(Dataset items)
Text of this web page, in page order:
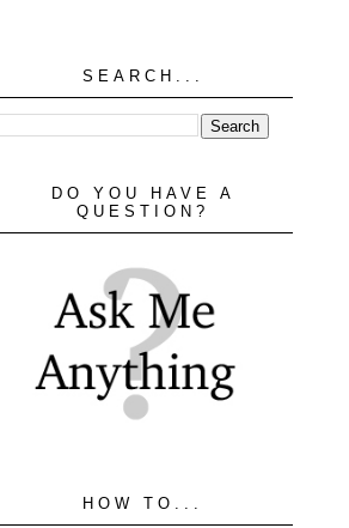
SEARCH...
DO YOU HAVE A
QUESTION?
HOW TO...
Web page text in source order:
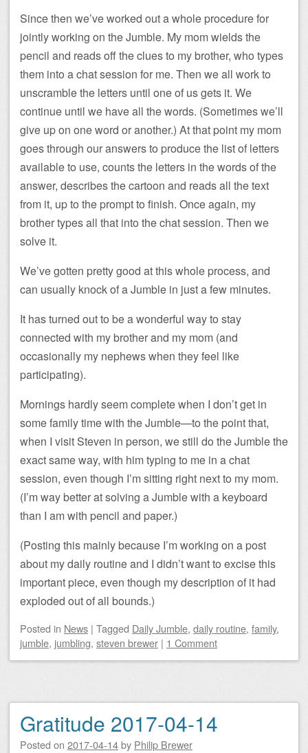
Since then we’ve worked out a whole procedure for
jointly working on the Jumble. My mom wields the
pencil and reads off the clues to my brother, who types
them into a chat session for me. Then we all work to
unscramble the letters until one of us gets it. We
continue until we have all the words. (Sometimes we’ll
give up on one word or another.) At that point my mom
goes through our answers to produce the list of letters
available to use, counts the letters in the words of the
answer, describes the cartoon and reads all the text
from it, up to the prompt to finish. Once again, my
brother types all that into the chat session. Then we
solve it.
We’ve gotten pretty good at this whole process, and
can usually knock of a Jumble in just a few minutes.
It has turned out to be a wonderful way to stay
connected with my brother and my mom (and
occasionally my nephews when they feel like
participating).
Mornings hardly seem complete when I don’t get in
some family time with the Jumble—to the point that,
when I visit Steven in person, we still do the Jumble the
exact same way, with him typing to me in a chat
session, even though I’m sitting right next to my mom.
(I’m way better at solving a Jumble with a keyboard
than I am with pencil and paper.)
(Posting this mainly because I’m working on a post
about my daily routine and I didn’t want to excise this
important piece, even though my description of it had
exploded out of all bounds.)
Posted in News | Tagged Daily Jumble, daily routine, family,
jumble, jumbling, steven brewer | 1 Comment
Gratitude 2017-04-14
Posted on 2017-04-14by Philip Brewer

● **Activity**: A single number is the whole answer here: the number of lines in the data that include "working".

● **Response area**: 2